I was discussing this with my professor the other day and he left me to figure out. And I can't for the life of me, figure out why this is so. I would appreciate what I should look into rather than an outright answer.
So the question begins from $\mathbb{R}^2$. Consider $S^1$ and $N$ random points on it. The convex hull of this set is a polygon. Therefore there are $N$ $\Delta^1$'s in the convex hull. (I can think of this as since each simplex is a line segment, and each line segment has 2 points and distinct points are shared between 2 line segments).
In $S^2$, the convex hull on N points is a triangulation. Let's say that there are $x$ $\Delta^2$'s. Each $\Delta^2$ has 3 $\Delta^1$'s, and each $\Delta^1$ is shared across two $\Delta^2$'s. Thus there are 3x/2 $\Delta^1$'s. Plugging this in the Euler characteristic formula ($\chi_{S^n} = 1 + (-1)^n$) I can say that $2 = N - 3x/2 + x$, and figure out that there needs to be $2(N-2)$ simplices in the convex hull.

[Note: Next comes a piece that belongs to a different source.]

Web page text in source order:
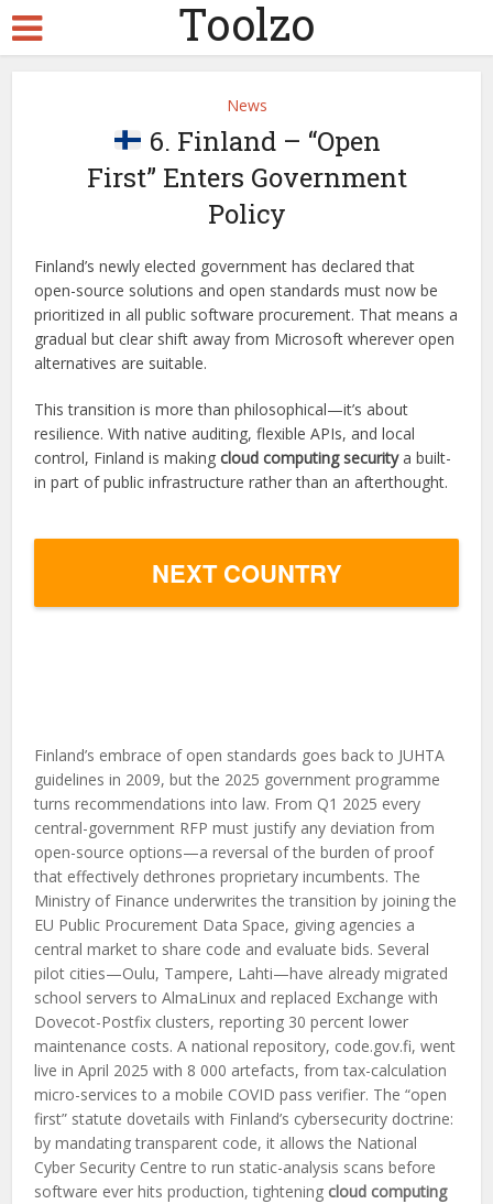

I cannot generalize this procedure to $S^n$, because although the convex hull on $S^n$ that has x $\Delta^n$'s will have $x(n+1)/2$ amount of $\Delta^{n-1}$'s on it. But to use the Euler characteristic, I need all order of $\Delta^n$'s (I am trying to determine $\Delta^0$ number essentially) which I think has to be ambiguous. (Or I was unable to show that it isn't ambiguous)
The problem apparently has only an asymptotic limit ($N >> d$). I tried a couple of approaches but I can't find the correct limit. Though I keep finding something linear in $N$.